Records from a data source
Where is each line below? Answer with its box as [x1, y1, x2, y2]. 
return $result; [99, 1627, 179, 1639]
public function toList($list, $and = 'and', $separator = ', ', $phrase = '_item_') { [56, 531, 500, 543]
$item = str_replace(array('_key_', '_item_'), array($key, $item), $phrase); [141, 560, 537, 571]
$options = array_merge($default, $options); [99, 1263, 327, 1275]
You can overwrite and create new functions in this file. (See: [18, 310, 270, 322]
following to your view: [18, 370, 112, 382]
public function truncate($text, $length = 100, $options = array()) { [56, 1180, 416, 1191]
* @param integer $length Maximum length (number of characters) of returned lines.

● What the task requires
Keeping every word and mark as it is, print the entries above.

● Answer for this exercise
Where is each line below? Answer with its box as [x1, y1, x2, y2]. 
return $result; [99, 1627, 179, 1639]
public function toList($list, $and = 'and', $separator = ', ', $phrase = '_item_') { [56, 531, 500, 543]
$item = str_replace(array('_key_', '_item_'), array($key, $item), $phrase); [141, 560, 537, 571]
$options = array_merge($default, $options); [99, 1263, 327, 1275]
You can overwrite and create new functions in this file. (See: [18, 310, 270, 322]
following to your view: [18, 370, 112, 382]
public function truncate($text, $length = 100, $options = array()) { [56, 1180, 416, 1191]
* @param integer $length Maximum length (number of characters) of returned lines.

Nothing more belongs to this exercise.